[RECORD EXCERPTS Boundary: Start]
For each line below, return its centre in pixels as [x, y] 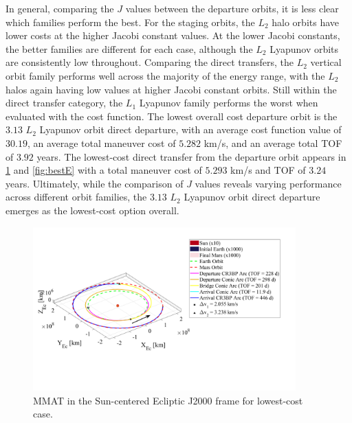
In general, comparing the [60, 8]
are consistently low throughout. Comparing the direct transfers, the [150, 62]
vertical [326, 62]
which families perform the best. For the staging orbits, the [130, 22]
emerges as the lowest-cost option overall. [92, 210]
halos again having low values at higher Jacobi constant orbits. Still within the [171, 89]
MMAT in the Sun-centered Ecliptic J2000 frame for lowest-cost [168, 400]
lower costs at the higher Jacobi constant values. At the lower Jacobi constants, [173, 35]
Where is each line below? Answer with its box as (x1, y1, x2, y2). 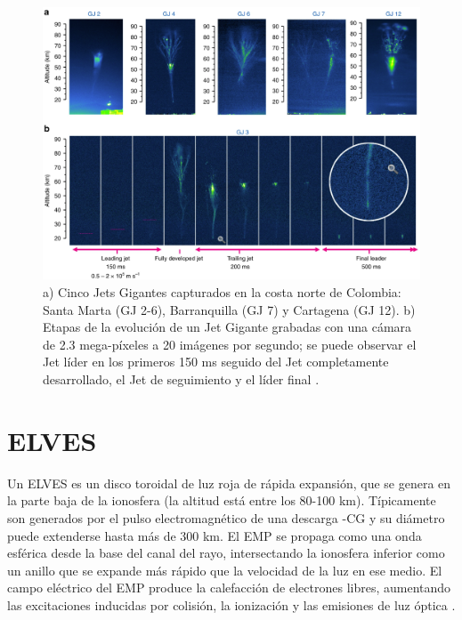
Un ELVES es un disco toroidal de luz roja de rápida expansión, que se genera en (7, 473, 451, 492)
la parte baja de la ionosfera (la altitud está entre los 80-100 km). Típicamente (7, 491, 436, 510)
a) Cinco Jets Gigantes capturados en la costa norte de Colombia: (43, 283, 401, 302)
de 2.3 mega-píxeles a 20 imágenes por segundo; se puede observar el (43, 334, 417, 353)
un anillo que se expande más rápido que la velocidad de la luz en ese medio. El (7, 560, 442, 579)
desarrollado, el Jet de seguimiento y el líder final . (43, 370, 320, 389)
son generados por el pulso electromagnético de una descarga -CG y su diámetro (7, 508, 445, 527)
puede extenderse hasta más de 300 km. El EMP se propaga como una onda (7, 526, 422, 544)
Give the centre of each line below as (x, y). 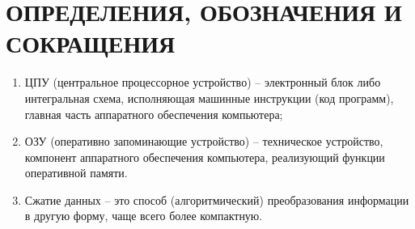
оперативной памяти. (76, 173)
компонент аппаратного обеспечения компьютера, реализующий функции (205, 157)
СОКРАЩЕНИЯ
[RECORD EXCERPTS Boundary: End]
ASSIGNMENT:
Lines from the one holding "puede extenderse hasta" down to the last line of the entries above must be retyped exactly, inclusive of both, with no pictures and nothing else.

SOLUTION FOR THIS PROBLEM:
puede extenderse hasta más de 300 km. El EMP se propaga como una onda (7, 526, 422, 544)
Give the centre of each line below as (x, y). 
оперативной памяти. (76, 173)
компонент аппаратного обеспечения компьютера, реализующий функции (205, 157)
СОКРАЩЕНИЯ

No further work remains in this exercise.